The Pranckh family is an ancient Austrian noble family, descending from Pranckh Castle, near Sankt Marein bei Knittelfeld in the former March and later Duchy of Styria. The family's origins date back to the year 1135, when Wolfkerus de Branka attested a charter regarding an endowment to Admont Abbey, thus making it one of the oldest families in Austria still present today. In addition to the Styrian mainline, other branches existed in Salzburg, Carinthia, Lower Austria and Bavaria.
In later parts of history, the family rose from Knights to Reichsfreiherren (Barons of the Holy Roman Empire) and Reichsgrafen (Imperial Counts of the Holy Roman Empire).
Many of their names can be found in high court and state offices of the Archbishopric of Salzburg.
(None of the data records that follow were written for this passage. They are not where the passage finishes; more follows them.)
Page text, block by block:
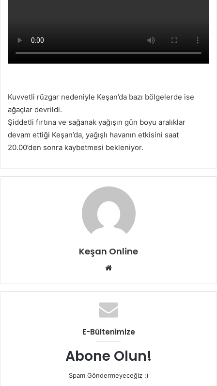
Kuvvetli rüzgar nedeniyle Keşan’da bazı bölgelerde ise
ağaçlar devrildi.
Şiddetli fırtına ve sağanak yağışın gün boyu aralıklar
devam ettiği Keşan’da, yağışlı havanın etkisini saat
20.00’den sonra kaybetmesi bekleniyor.
Keşan Online
Web
E-Bültenimize
Abone Olun!
Spam Göndermeyeceğiz :)

Branches of the family exist to this day in Austria, Germany, France and the United States.

== History ==
=== Origins and Styrian line ===
The family traces its origins back to Feistritz bei Knittelfeld in Styria, where it first appeared in documents dated 1135, when Wolfkerus de Branka testified an endowment made by his brother Pilgrim von Feistritz to the Benedictine Abbey of Admont.
They were knights of the free nobles of Feistritz-Traisen, which subsequently, under Adalram von Waldeck, a descendant of the Aribonids, founded the Augustinian Abbey of Seckau in 1140, which explains the family's close relationship with Seckau.
After their principals had become extinct, they became ministeriales of the territorial lords and provosts of Seckau, among them Arnold, Ortolf, who decreed renovations and new constructions of the Abbey, as well as Ulrich II. von Pranckh.
The family crypt was located in Seckau as well, where to this day the red marble tombs of the nobles Johannes Pranckhher von Pranckh and Ernst Pranckhher of Pranckh are preserved.
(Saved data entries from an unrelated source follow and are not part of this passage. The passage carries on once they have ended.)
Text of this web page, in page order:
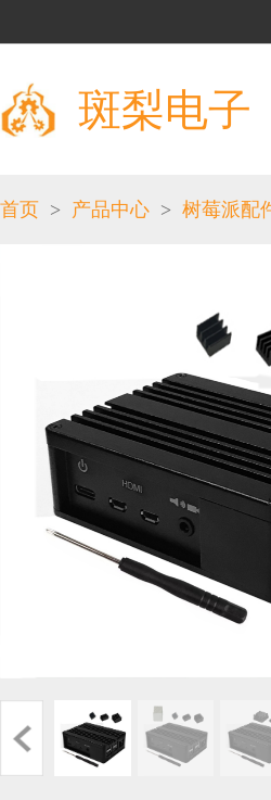
斑梨电子
首页 > 产品中心 > 树莓派配
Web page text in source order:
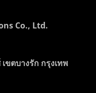
Co., Ltd.
ขตบางรัก กรุงเทพ

The continuous succession of the family begins in 1242 with Ulrich von Pranckh. In 1298 the marriage between Friedrich von Pranckh and heiress Anna von Pux, descendant of the Saint Countess Hemma von Gurk was officiated. Anna von Pux brought her coat of arms, estates in Styria and Carinthia and the future ruling seat of the family, the castle of Pux, located at the upper bank of the Mur near Teufenbach.
However, the ruling seat was not moved to Pux until 1425. A different part of the family remained in St. Marein, which saw increased invasions of the Turks during these times – they however did not dare to attack the castle of Pranckh.
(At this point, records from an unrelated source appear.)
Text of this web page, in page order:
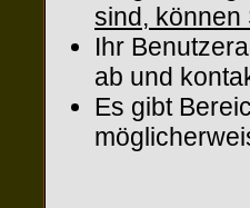
sind, können
Ihr
ab und
Es gibt
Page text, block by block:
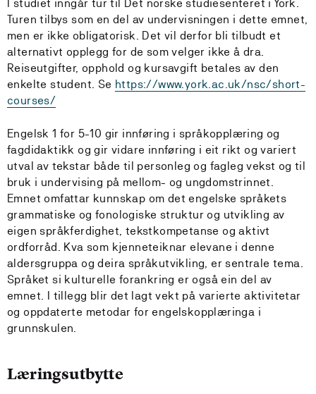
I studiet inngår tur til Det norske studiesenteret i York.
Turen tilbys som en del av undervisningen i dette emnet,
men er ikke obligatorisk. Det vil derfor bli tilbudt et
alternativt opplegg for de som velger ikke å dra.
Reiseutgifter, opphold og kursavgift betales av den
enkelte student. Se https://www.york.ac.uk/nsc/short-
courses/
Engelsk 1 for 5-10 gir innføring i språkopplæring og
fagdidaktikk og gir vidare innføring i eit rikt og variert
utval av tekstar både til personleg og fagleg vekst og til
bruk i undervising på mellom- og ungdomstrinnet.
Emnet omfattar kunnskap om det engelske språkets
grammatiske og fonologiske struktur og utvikling av
eigen språkferdighet, tekstkompetanse og aktivt
ordforråd. Kva som kjenneteiknar elevane i denne
aldersgruppa og deira språkutvikling, er sentrale tema.
Språket si kulturelle forankring er også ein del av
emnet. I tillegg blir det lagt vekt på varierte aktivitetar
og oppdaterte metodar for engelskopplæringa i
grunnskulen.
Læringsutbytte
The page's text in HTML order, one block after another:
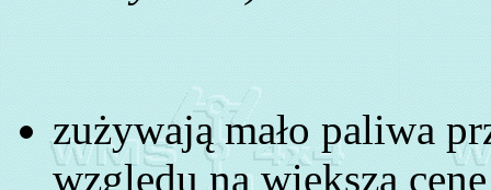
zużywają mało paliwa
względu na większą
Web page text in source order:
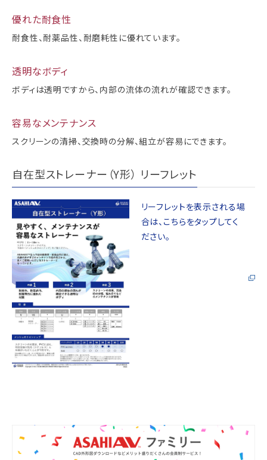
優れた耐食性
耐食性、耐薬品性、耐磨耗性に優れています。
透明なボディ
ボディは透明ですから、内部の流体の流れが確認できます。
容易なメンテナンス
スクリーンの清掃、交換時の分解、組立が容易にできます。
自在型ストレーナー（Y形） リーフレット
リーフレットを表示される場
合は、こちらをタップしてく
ださい。

In 1459, Ernst Pranckhher Knight von Pranckh zu Katsch awarded the Benedictine Admont of Abbey the right to collect tithe and the Zehenthof zu Petersdorf in St. Peter am Kammersberg to further underline the family's relation with the Abbey.
Furthermore, the family maintained close relations with the Benedictine Abbey of Göss by for instance providing abbesses.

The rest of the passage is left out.